Programming Forums > Application Development > C++

357mag · Jul 2nd, 2007, 7:25 PM

I've got this program that uses the new operator with an array. I'm studying pointers and I read that you can use the new operator with an array and a pointer if you don't know how big the array is going to be. So I wrote this program that asks the user how many elements he would like in his array. Then he inputs that. Next, it asks him to enter the values for the elements. Then it inputs that. Finally, I want the program to simply output the sum of the elements. But I'm getting the wrong answer for the sum. I'm just kind of doing this by myself, my books don't show examples similar to this so here is my program:

(Toggle Plain Text)

int main()
{
	int max = 0;
	int sum = 0;
	int count = 0;
	
	cout << "Enter the number of elements you would like: ";
	cin >> max;

	int *pn = new int[max];

	do
	{
		cout << "Enter a value: ";
		cin >> *pn;
		count++;
	}while (count < max);

	for (int i = 0; i < max; i++)
		sum += *(pn + i);

	cout << "The sum is " << sum << endl;

	return 0;
}

357mag · Jul 2nd, 2007, 7:57 PM

Well I re-wrote the program and now it looks like I'm getting the correct answer:

(Toggle Plain Text)

for (int i = 0; i < max; i++)
	{
		cout << "Enter a value: ";
		cin >> pn[i];
	}

	for (int i = 0; i < max; i++)
		sum += pn[i];

	cout << "\nThe sum is " << sum << endl;

But I do have a question. Why do I have to write sum += pn[i]? I would think
that I need to tell the compiler to get at the value that is in the element in order to add it to the sum. So I would think I would have to write
sum += *pn[i]. But of course the compiler complains if I do that. Seems to
me that pn[i] would simply produce the addresses of the integers.

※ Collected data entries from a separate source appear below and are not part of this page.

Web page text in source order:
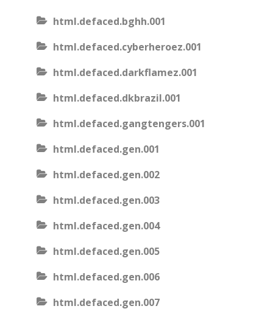
html.defaced.bghh.001
html.defaced.cyberheroez.001
html.defaced.darkflamez.001
html.defaced.dkbrazil.001
html.defaced.gangtengers.001
html.defaced.gen.001
html.defaced.gen.002
html.defaced.gen.003
html.defaced.gen.004
html.defaced.gen.005
html.defaced.gen.006
html.defaced.gen.007
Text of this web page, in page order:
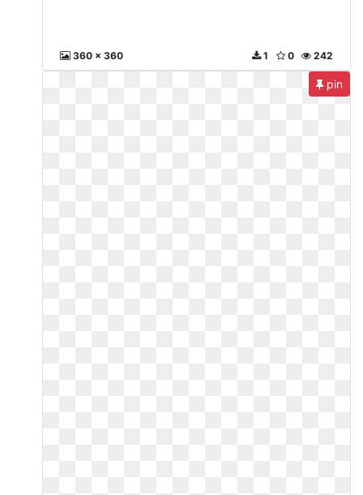
360 x 360 242
0
1
pin

DaWei · Jul 2nd, 2007, 8:12 PM

Declaring an array with a length that is determined at runtime is not supported by many compilers. You might want to refer to the applicable standards, as well as the compliance of various compilers to those standards.

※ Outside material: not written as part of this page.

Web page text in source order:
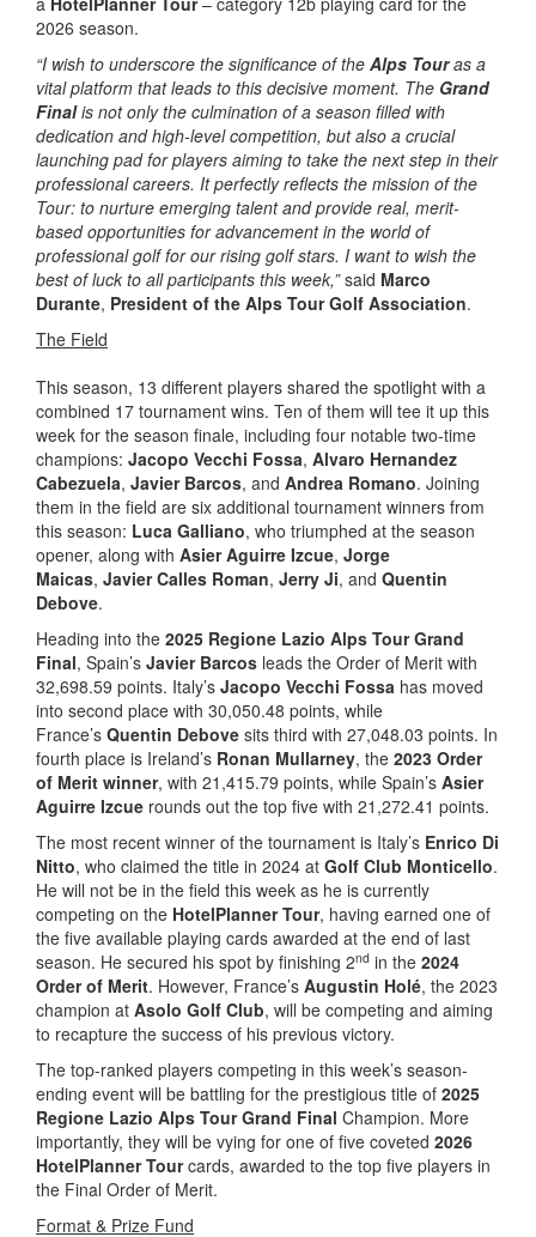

357mag · Jul 2nd, 2007, 8:51 PM

Well it appears to work fine with my compiler. I'm using Microsoft Visual Studio 2005.

DaWei · Jul 2nd, 2007, 9:46 PM

You also need to understand the reactions of the compiler to your syntax. pn [i] is a reference to a specific element of pn. Dereferencing that as *pn[i] will tell the compiler that pn[i] is a pointer. That might be in line with what pn actually holds in its elements, and it might not.

The standard requires that the name of an array be convertible to a pointer to that array. They are still not the same thing. If you examine the emitted machine code, you will see that there is difference of a level of indirection.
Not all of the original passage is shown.